DeepMind also stress-tests the simulator with humans at the controls. Operators attempted 16 hand-crafted tasks—crafting, building, combat, navigation—purely inside each model’s imagined world. Dreamer 4 completes 14 of 16. Oasis (large) manages 5, Lucid-v1 effectively none, and MineWorld is too slow for practical testing. This is the key check: can a person perform complex actions inside your “fake” environment without it drifting into visual autocomplete? Dreamer 4 passes that bar.

Data efficiency is the headline

The most important number isn’t the 0.7%. It’s 100. Dreamer 4 learns robust action conditioning using just 100 hours of action-paired video out of 2,541 total hours; the rest can be unlabeled. With that tiny slice, the model reaches ~85% of the action-conditioned quality (PSNR/SSIM) of a fully labeled run. In a controlled test, action grounding learned in the Overworld generalizes to the Nether and End—with 76% of PSNR and 80% of SSIM relative to a model trained with all actions. Translation: most “world knowledge” comes from passive video; a little action data goes a long way.

Compute and speed, in balance

Training uses 2-billion-parameter models across 256–1,024 TPU v5p chips, then the learned world model offers interactive inference beyond 20 FPS on a single H100. Competing Minecraft simulators either fall below real-time (MineWorld ~2 FPS) or only approach it at small scale (Oasis small is real-time; Oasis large is roughly 5 FPS on one H100). For RL, those deltas are decisive—if the simulator can’t run fast, imagination training stalls.

How the agent learns

The recipe is three-phase. First, pretrain a causal tokenizer and dynamics model on video (with optional actions) to predict future frames. Second, insert “agent tokens” and fine-tune the same transformer to predict actions and rewards for multiple tasks. Third, do reinforcement learning entirely inside the model’s imagination—no online environment interaction required. It’s one architecture serving both simulation and policy learning, which tightens the loop and speeds iteration.

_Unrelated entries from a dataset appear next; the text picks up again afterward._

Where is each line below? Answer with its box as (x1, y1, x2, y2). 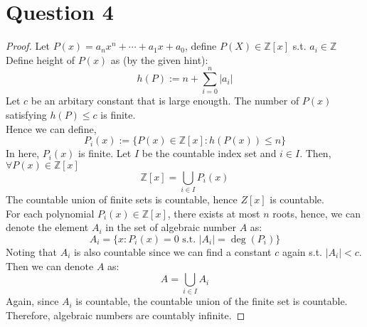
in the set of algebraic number (105, 220, 236, 235)
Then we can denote (6, 258, 94, 273)
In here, (6, 146, 40, 161)
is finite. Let (78, 146, 132, 161)
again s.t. (282, 244, 322, 259)
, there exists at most (167, 205, 260, 220)
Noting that (6, 244, 57, 259)
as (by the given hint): (110, 52, 208, 67)
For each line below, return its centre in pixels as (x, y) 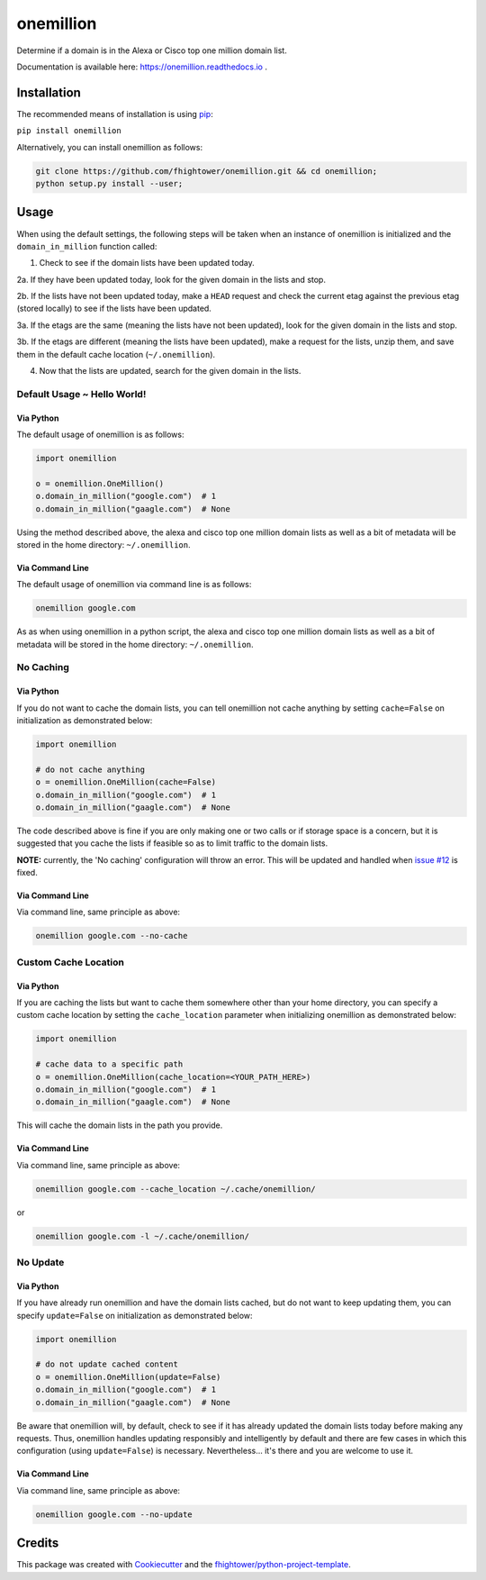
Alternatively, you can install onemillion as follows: (109, 147)
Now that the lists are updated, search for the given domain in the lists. (170, 371)
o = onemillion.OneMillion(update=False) (128, 1377)
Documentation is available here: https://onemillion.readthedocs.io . (142, 67)
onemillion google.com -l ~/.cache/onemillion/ (142, 1236)
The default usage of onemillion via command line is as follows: (134, 585)
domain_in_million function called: (87, 246)
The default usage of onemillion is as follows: (100, 434)
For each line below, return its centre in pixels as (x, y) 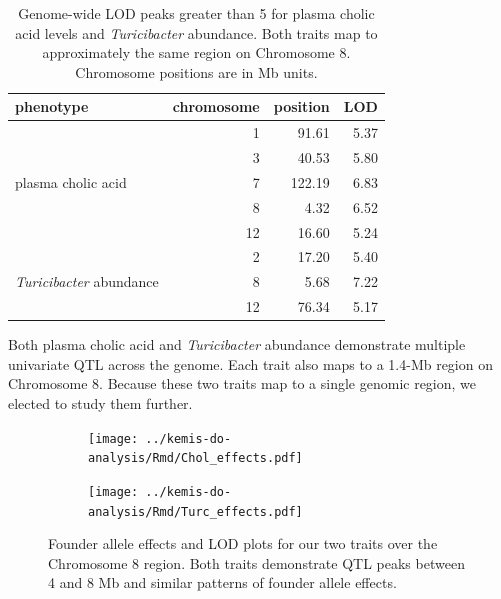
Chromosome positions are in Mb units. (196, 71)
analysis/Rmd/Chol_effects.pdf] (195, 458)
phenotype (52, 106)
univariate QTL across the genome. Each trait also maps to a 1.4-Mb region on (250, 363)
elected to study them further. (100, 403)
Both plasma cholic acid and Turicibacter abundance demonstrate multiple (237, 344)
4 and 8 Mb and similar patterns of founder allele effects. (222, 582)
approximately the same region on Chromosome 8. (196, 52)
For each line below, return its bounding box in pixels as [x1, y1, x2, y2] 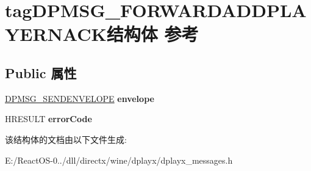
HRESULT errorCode [5, 112, 92, 125]
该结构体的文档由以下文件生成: [5, 133, 127, 145]
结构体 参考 [106, 21, 199, 46]
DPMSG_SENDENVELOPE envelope [5, 92, 154, 104]
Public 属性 [5, 63, 77, 82]
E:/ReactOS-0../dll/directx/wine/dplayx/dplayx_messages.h [5, 153, 233, 166]
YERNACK [5, 21, 107, 46]
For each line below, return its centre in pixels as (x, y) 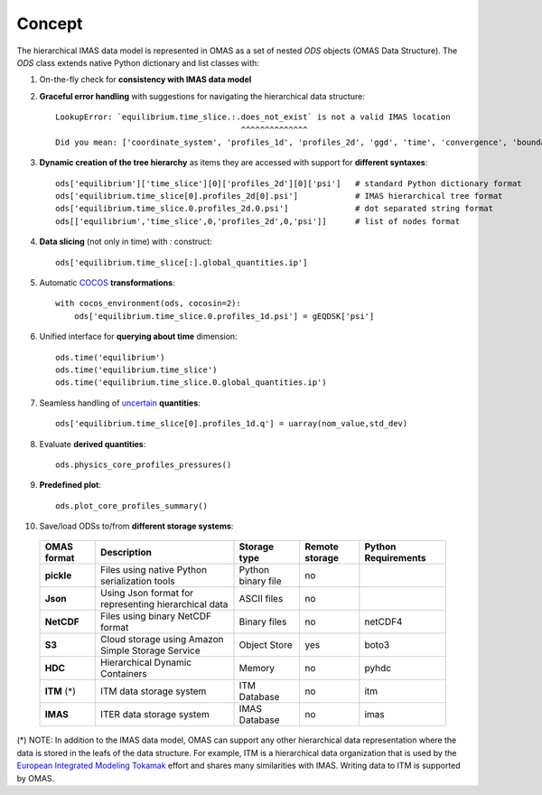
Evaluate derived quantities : (93, 444)
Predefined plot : (70, 485)
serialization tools (138, 581)
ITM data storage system (154, 691)
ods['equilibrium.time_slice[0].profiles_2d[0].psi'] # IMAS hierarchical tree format (279, 196)
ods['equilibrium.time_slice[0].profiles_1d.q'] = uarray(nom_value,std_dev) (232, 424)
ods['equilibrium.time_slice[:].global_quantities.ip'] (182, 262)
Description (126, 553)
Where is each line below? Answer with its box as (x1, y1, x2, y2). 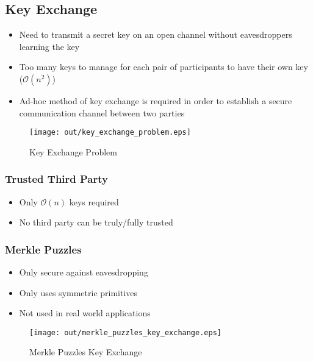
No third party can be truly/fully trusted (19, 216, 173, 229)
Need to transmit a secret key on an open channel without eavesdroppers (19, 28, 292, 41)
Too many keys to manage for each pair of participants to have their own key (19, 60, 308, 73)
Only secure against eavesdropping (19, 266, 148, 279)
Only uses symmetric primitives (19, 286, 138, 299)
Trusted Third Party (5, 171, 108, 186)
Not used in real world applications (19, 307, 151, 319)
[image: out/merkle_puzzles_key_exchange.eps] (29, 328, 221, 337)
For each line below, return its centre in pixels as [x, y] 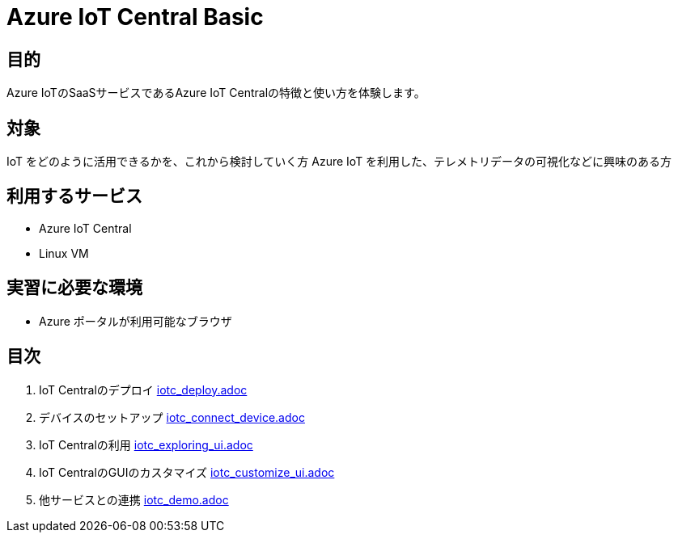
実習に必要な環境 [74, 288]
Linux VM [64, 253]
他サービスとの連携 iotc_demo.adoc [134, 499]
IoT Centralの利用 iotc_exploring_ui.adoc [146, 444]
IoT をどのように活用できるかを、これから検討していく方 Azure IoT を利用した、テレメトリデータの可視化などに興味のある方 [339, 162]
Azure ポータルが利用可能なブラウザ [136, 321]
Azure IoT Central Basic [135, 17]
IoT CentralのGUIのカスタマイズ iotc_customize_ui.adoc [187, 472]
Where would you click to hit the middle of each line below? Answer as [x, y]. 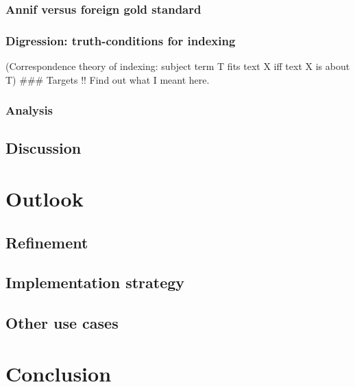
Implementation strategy [95, 282]
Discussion [44, 148]
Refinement [47, 242]
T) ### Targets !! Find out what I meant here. [108, 79]
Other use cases [62, 323]
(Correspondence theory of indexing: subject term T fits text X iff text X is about [178, 66]
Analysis [29, 110]
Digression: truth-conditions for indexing [121, 40]
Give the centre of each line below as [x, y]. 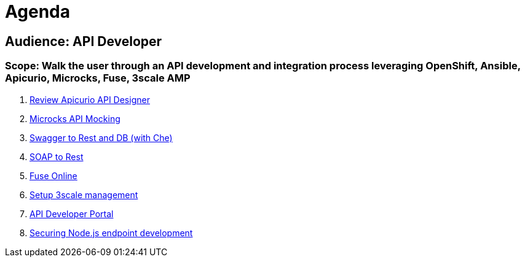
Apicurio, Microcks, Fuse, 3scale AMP [98, 78]
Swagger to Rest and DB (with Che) [101, 137]
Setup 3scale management [84, 195]
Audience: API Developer [84, 41]
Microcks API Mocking [75, 118]
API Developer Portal [72, 214]
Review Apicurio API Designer [90, 99]
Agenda [37, 12]
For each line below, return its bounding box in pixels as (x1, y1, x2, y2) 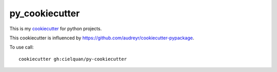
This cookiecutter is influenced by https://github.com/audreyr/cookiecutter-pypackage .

Where this diverges from text-to-video

Generative video aims for pretty frames on prompt. Agent world models aim for causal accuracy, long-horizon consistency, and real-time throughput. Dreamer 4 shows you can get usable visuals and precise control, but the objective is different: predict the consequences of the next action well enough to learn strategy, not to win a film festival. That difference explains why “autocomplete” failure modes doom some flashy video models in interactive tests.

The wider stakes

If you can learn competent world models from mostly unlabeled video—and only sprinkle in a little action data—you can pretrain on the internet’s archives, then specialize with small, domain-specific traces. That reframes data collection for robotics, AV, and industrial control, where online exploration is unsafe or expensive. And because inference is real-time on one GPU, you can actually use the thing.

It’s still early. Memory is short; inventories drift; success on diamonds is rare. But the constraint looks clear: world model quality, not RL trickery, is the bottleneck. Improve the simulator and the agent follows.

Why this matters

World-model first: The binding constraint for agents is an accurate, fast simulator; better models beat bigger offline datasets and fancy RL alone.
Safer, cheaper training: Learning from video plus imagination reduces the need for risky online exploration in robotics, vehicles, and infrastructure.

Meta's Google Chip Talks Aren't About Abandoning Nvidia. They're About Everything Else.

Ilya Sutskever Declares the Scaling Era Dead. His $3 Billion Bet Says Research Will Win.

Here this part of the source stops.